BY all accounts Professor Barun De was not a Marxist in the strict sense of the term. He was more a leftist in the line of the Annales School of France, a school of history that focussed more on social and economic aspects. In that sense he was close to the French historian Marc Bloch, one of the founders of the school.
Barun De never postulated the Marxist schema of the evolution of history but always believed that geographical and other factors influenced events. He was not only tolerant of other schools of thought, like the Subaltern school for example, and encouraged the study of those schools.
Barun De was a secular-minded person, and had good friends at Aligarh Muslim University as well as in Dhaka in Bangladesh. Until the end, which came on July 16, he was a member of the board of trustees of the Indian Museum, Kolkata; vice-president of the Asiatic Society, Kolkata; and vice-chairman of the Centre for Archaeological Studies and Training, Kolkata, which is run by the West Bengal government. He was also the chairman of the Heritage Commission, Government of West Bengal, until 2011.
He gave his last public speech at the Asiatic Society on June 6 where he also distributed medals to scholars in the absence of the Governor of West Bengal.

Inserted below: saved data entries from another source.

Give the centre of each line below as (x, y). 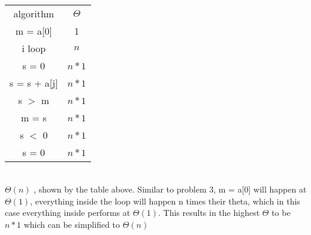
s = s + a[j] (34, 83)
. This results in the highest (209, 213)
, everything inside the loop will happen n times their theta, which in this (165, 201)
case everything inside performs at (68, 213)
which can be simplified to (72, 224)
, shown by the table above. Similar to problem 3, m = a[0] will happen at (170, 189)
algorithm (34, 14)
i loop (34, 48)
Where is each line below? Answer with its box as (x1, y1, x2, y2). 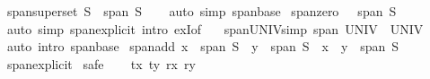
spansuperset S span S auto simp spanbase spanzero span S (6, 2, 397, 20)
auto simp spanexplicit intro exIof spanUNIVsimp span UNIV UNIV (6, 19, 424, 38)
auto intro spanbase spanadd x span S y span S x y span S (6, 37, 399, 56)
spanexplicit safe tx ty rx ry (6, 54, 196, 73)
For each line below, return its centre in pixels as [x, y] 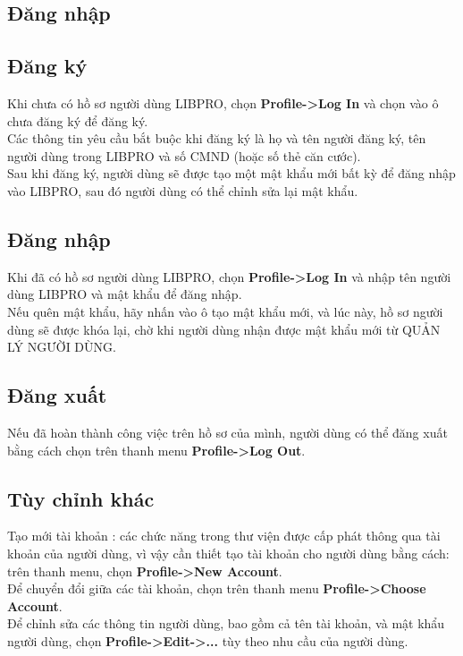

Early years Barun De was born on October 30, 1932. His father, Basanta Kumar De, was a high-ranking official of the Bengal Nagpur Railway. So he spent his childhood in Agra and other places where his father was posted. When his father got a transfer to Kolkata (then Calcutta), Barun was admitted to St. Xavier’s School there. After matriculation, he joined Presidency College, Calcutta, to pursue B.A. (Honours) in History. He then moved to Oxford, where he did a B.A. and later a PhD on Henry Dundas, president of the English East India Company. (The thesis was not published despite several attempts by his students.) This research gave him a lifelong interest in the study of late 18th and early 19th century India.
On his return to Calcutta, Barun De joined the History Department of Calcutta University in 1957 on a leave vacancy. At that time, I was a final-year postgraduate student of history. After a brief stint there, he joined the History Department of Burdwan University, where he taught for a number of years.
There were two principal qualities in him which I noticed when I was a student. He could read books very quickly and he used their principal contents in his extempore lectures. The second was his ability to instil an interest in history in students who came from other branches of study.
Before I could enrol for doctoral research under his supervision, I got a fellowship in France and left in 1964, when Barun De was still teaching at Burdwan University.
I returned in 1969 to find him as the director of the postgraduate programme that was being drawn up for the faculty of Indian Institute of Management Calcutta.
In 1973, when Union Minister for Education Syed Nurul Hasan set up the Centre for Studies in Social Sciences, Calcutta, in cooperation with the Congress government in West Bengal, Barun De was appointed as its Director. He held that post for the next 15 years. He was Secretary of the Indian History Congress for three years, then President of its Modern India section, and finally the General President. He was also a member of the Indian Council of Historical Research, New Delhi, and much later of the Indian Council of Social Science Research, also in New Delhi, apart from being a member of the Board of Studies of various universities. Barun De was an expert academic administrator.
At the end of his term at the Centre for Studies in Social Sciences, Barun De joined the Maulana Azad Institute of Asian Studies, Kolkata, as its Director for a five-year term. After that stint, he was sent by the Government of India to Uzbekistan for three years as teacher in history. He published his experiences there as a book titled Secularism at Bay: Uzbekistan at the turn of the century . Before that, he had collaborated with Prof. Bipan Chandra and Prof. Amalesh Tripathi to publish a textbook titled Freedom Movement in India .
He had published nearly one hundred articles on the late 18th and 19th centuries in different journals. He was a member of the Cultural Committee of the United Nations Educational, Scientific and Cultural Organisation (UNESCO).
In my 50-year-long association with Barun De, I have never seen him disturbed or worried. He was always at peace with himself and with the world outside. This helped him to maintain cordial relationships with people following ideologies contrary to his.
De is survived by his wife, daughter and son. The scholarly world of India, particularly the younger generation, will feel the loss of this great academician in the years to come.
Aniruddha Ray is former Professor, Calcutta University, and former General President, Indian History Congress.